André: “Toen ik als jonge knaap in het middelbaar zat, had ik geen tijd om te leren. Ik had veel te veel andere dingen te doen. Een van mijn hoofdbezigheden was judo. Ik werd judotrainer, richtte een eigen club op, en trainde zowel kinderen als topatleten. Ik ging zelfs naar de olympische spelen van Barcelona en Atlanta. Dat zette me op een bepaald moment aan het denken over mijn eigen leren. Ik had een opleiding tot automecanicien gevolgd. Maar op mijn veertigste ben ik bij Kessels & Smit – de Foundation for Corporate Education – de leergang opleidingskunde gaan volgen. Ik besefte dat ik niet alleen hield van het judo, maar mensen en groepen ook graag hielp om een stap verder te komen. Het toeval wil dat ik op dat moment door mijn werkgever Philips, waar ik aan de slag was als operator, gevraagd werd om on the job kwaliteitstrainingen te beginnen geven. Wat later mocht ik voor Philips ook naar Shanghai als opleidingsverantwoordelijke bij het opzetten van een productielijn. Dat mocht ik nadien nog eens herhalen in Turnhout. Vanaf toen heeft het leren me niet meer losgelaten.
” Talent is één van je stokpaardjes. Waarom precies?
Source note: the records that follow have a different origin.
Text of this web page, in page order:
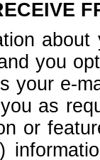
you
your e-
as
or
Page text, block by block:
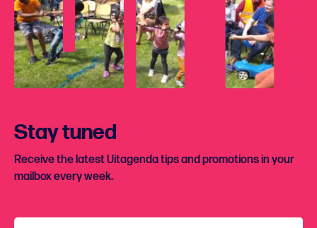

André: “Een van mijn eindwerken bij FCE was het maken van competentieprofielen. Die werken goed, omdat ze gedragingen beschrijven waar mensen feedback op krijgen. Op die manier kan je zaken bespreekbaar maken. Toch merkte ik dat dit bij sommige mensen beter werkte dan bij andere. Dat had niet alleen met mijn aanpak te maken, want ik differentieerde genoeg. Daarom ben ik talentonderzoek beginnen te doen, en ben ik overgeschakeld van competenties naar talenten. Een talent is een competentie waar je energie van krijgt. Je moet het generatief maken, ofwel: ervoor zorgen dat er een sterkte uit voortvloeit. Waardoor de buitenwereld je erkent voor je talent, en er concreet zichtbaar resultaat komt. Zo niet zit je met je talent misschien wel in de foute context. Het is mijn droom om iedereen de strategie voor zijn eigen groei of zijn eigen leren mee te geven. Ik ben aan een boek over dit thema aan het werken.
” Wat is de visie die je in dit boek wil meegeven?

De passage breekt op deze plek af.